Startled at his odd behavior, Evan’s teacher rushed over and took the daddy doll from him. Quickly, she distracted the children, turning their attention to another game.

 

 

At Hastings, the first week David returned, many saw an unmarked police car parked on the campus near the Ninth Grade Center. A special surveillance unit at the sheriff’s department, nicknamed the “spy squad,” was watching David, wondering if he’d do something, anything that could further the investigation.

While the deputies waited outside, some of the staff saw things within the building that made them wonder. On one of David’s first days back, a teacher saw him hold Heather’s hand and talk gently to her in her empty classroom. By then, rumors were circulating as quickly through Hastings as they were through Katy. “Some of David’s friends floated the idea that the killer was a student David had in class, someone mad at him, or that it was part of a gang initiation,” said one teacher.

If many were suffering after Belinda’s murder, David didn’t appear, at least to outsiders, to be among them.
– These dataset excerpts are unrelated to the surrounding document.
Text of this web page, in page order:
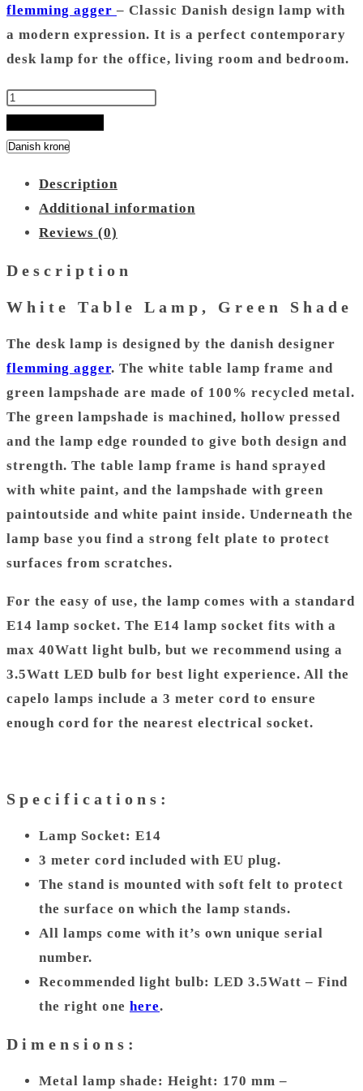
flemming agger – Classic Danish design lamp with
a modern expression. It is a perfect contemporary
desk lamp for the office, living room and bedroom.
White
Lamp
Green
Shade
quantity
Description
Additional information
Reviews (0)
Description
White Table Lamp, Green Shade
The desk lamp is designed by the danish designer
flemming agger. The white table lamp frame and
green lampshade are made of 100% recycled metal.
The green lampshade is machined, hollow pressed
and the lamp edge rounded to give both design and
strength. The table lamp frame is hand sprayed
with white paint, and the lampshade with green
paintoutside and white paint inside. Underneath the
lamp base you find a strong felt plate to protect
surfaces from scratches.
For the easy of use, the lamp comes with a standard
E14 lamp socket. The E14 lamp socket fits with a
max 40Watt light bulb, but we recommend using a
3.5Watt LED bulb for best light experience. All the
capelo lamps include a 3 meter cord to ensure
enough cord for the nearest electrical socket.
Specifications:
Lamp Socket: E14
3 meter cord included with EU plug.
The stand is mounted with soft felt to protect
the surface on which the lamp stands.
All lamps come with it’s own unique serial
number.
Recommended light bulb: LED 3.5Watt – Find
the right one here.
Dimensions:
Metal lamp shade: Height: 170 mm –

Just weeks later, he sold the blue pickup truck, the one he so hated, the one he’d repeatedly tried to get Belinda to agree to trade in, and bought himself a brand-new Silverado. Then, he put the house up for sale. One afternoon, after the sign went up, he and his brothers were outside. On the front lawn of the house where Belinda had died, David threw around a football with his brothers and laughed.

 

 

In Kansas City, Brenda struggled with all that had happened, the chasm that losing Belinda had cut through her life, wondering if David was the murderer and telling herself he couldn’t be. “I didn’t want to believe it,” she said.

“Some people were saying that the baby Belinda carried wasn’t David’s,” Debbie said, recounting how angry she and Cindy were when they heard the rumors. They never doubted Belinda. Yet the legal system isn’t built on trust, and Ted Wilson had requested that David supply hair and blood samples. When the results came in, addenda were added to the autopsy. Belinda’s body showed no traces of any kinds of drugs, and the DNA results concluded that David Temple was Erin’s father.
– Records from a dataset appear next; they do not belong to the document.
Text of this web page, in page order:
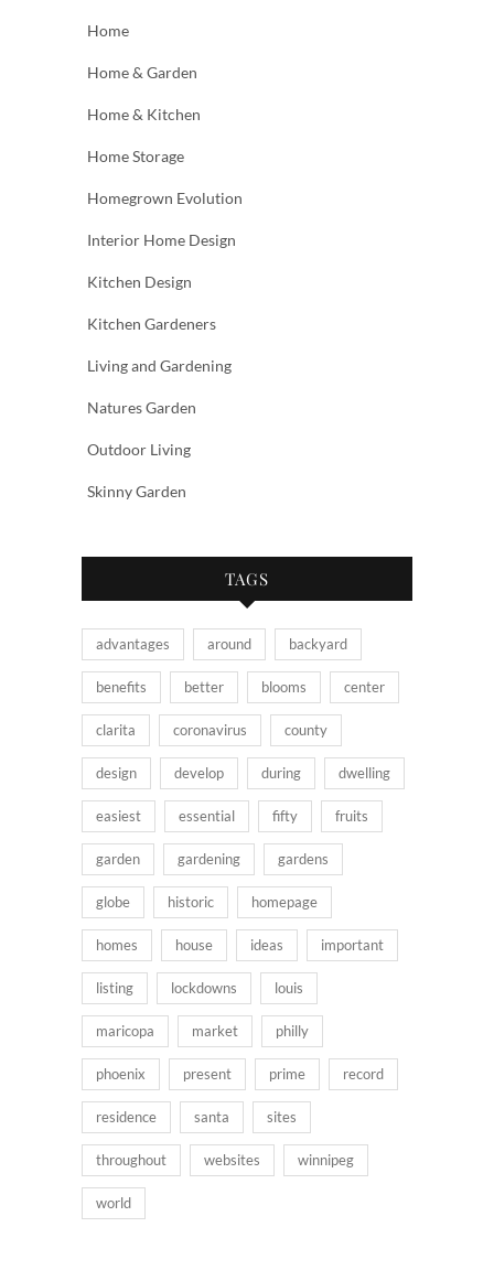
Home
Home & Garden
Home & Kitchen
Home Storage
Homegrown Evolution
Interior Home Design
Kitchen Design
Kitchen Gardeners
Living and Gardening
Natures Garden
Outdoor Living
Skinny Garden
TAGS
advantages around backyard
benefits better blooms center
clarita coronavirus county
design develop during dwelling
easiest essential fifty fruits
garden gardening gardens
globe historic homepage
homes house ideas important
listing lockdowns louis
maricopa market philly
phoenix present prime record
residence santa sites
throughout websites winnipeg
world
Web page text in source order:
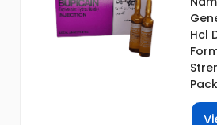
Hcl
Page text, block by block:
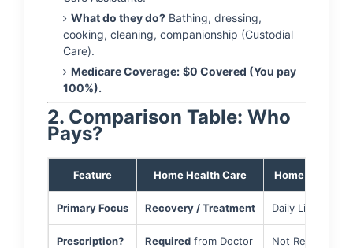
What do they do? Bathing, dressing,
cooking, cleaning, companionship (Custodial
Care).
Medicare Coverage: $0 Covered (You pay
100%).
2. Comparison Table: Who
Pays?
Feature Home Health Care Home Care
Primary Focus Recovery / Treatment Daily Living /
Prescription? Required from Doctor Not Required

Days passed and the investigation continued, as the focus for the detectives remained finding the murder weapon. Mark Schmidt called Brian Lucas and asked if he’d ever heard David talk about owning a shotgun. Brian recalled the dove-hunting conversations he’d had with David, in which David bragged about bagging his limit. But he’d never discussed what type of shotgun he’d used.
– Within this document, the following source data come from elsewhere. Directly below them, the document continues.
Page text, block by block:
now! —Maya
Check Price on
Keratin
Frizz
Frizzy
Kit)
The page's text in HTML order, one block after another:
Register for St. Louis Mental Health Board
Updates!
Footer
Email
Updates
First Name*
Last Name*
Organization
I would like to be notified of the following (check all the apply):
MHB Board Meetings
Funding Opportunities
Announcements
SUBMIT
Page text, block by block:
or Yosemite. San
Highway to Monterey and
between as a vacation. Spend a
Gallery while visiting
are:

Meanwhile, David’s friends and family helped him move his possessions into storage. Among those who volunteered were Clint Stockdick, Kevin’s childhood friend, and his wife, Jenifer. Another was Quinton Harlan. Much of what was in the house was boxed when they got there, and they began carrying David’s possessions to pickup trucks to move to the Uncle Bob’s storage facility, where David had rented a unit. Since he planned to stay with his parents for the near future, it only made sense for him to leave his furniture and other possessions in storage.

That afternoon, Jenifer Stockdick was in the master bedroom gathering boxes. Just being in the room where Belinda died made her uncomfortable. “It was a little eerie,” she’d say. Fingerprint dust covered the walls, and police tape hung across the closet door. Ken Temple had been telling many in Katy that David didn’t own a shotgun, but when Jenifer glanced into an open cardboard box, she saw a box of shotgun shells and a tan hunting vest. The box was orange and green, and Jenifer heard it rattle, as if not quite full. In the truck, on the way to the storage unit, she told her husband about the discovery. “I felt uncomfortable that I saw that,” she’d say.

Her husband, however, didn’t find it surprising, telling her, “David hunts.”

Quinton Harlan saw that same box with the shotgun shells in the dining room, as he loaded boxes into the trucks. He recognized the box of shells as one he’d seen in the garage a year earlier, when he’d cared for Shaka and needed to get food for the dog. Momentarily taken aback, thinking about David’s denials that he had a shotgun, Quinton quickly buried any misgivings. David, after all, was his friend. Yet Harlan did wonder: if David didn’t own a shotgun, hadn’t in years, the way he was telling everyone who’d listen, why did he still have a box of shotgun shells?